Dataset records:
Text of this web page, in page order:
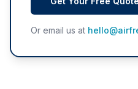
Or email us at
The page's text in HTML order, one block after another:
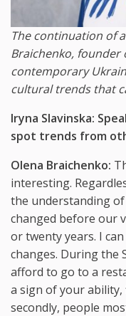
The continuation of
Braichenko, founder
contemporary
cultural trends that
Iryna Slavinska:
spot trends from
Olena Braichenko:
interesting.
the understanding
changed before our
or twenty years. I
changes. During the
afford to go to a
a sign of your ability,
secondly, people

About this task: Your output must consist only of the lines from the line with "The page's text" through the final line of the data, both included, reproduced exactly and free of pictures.

Answer:
The page's text in HTML order, one block after another:
The continuation of
Braichenko, founder
contemporary
cultural trends that
Iryna Slavinska:
spot trends from
Olena Braichenko:
interesting.
the understanding
changed before our
or twenty years. I
changes. During the
afford to go to a
a sign of your ability,
secondly, people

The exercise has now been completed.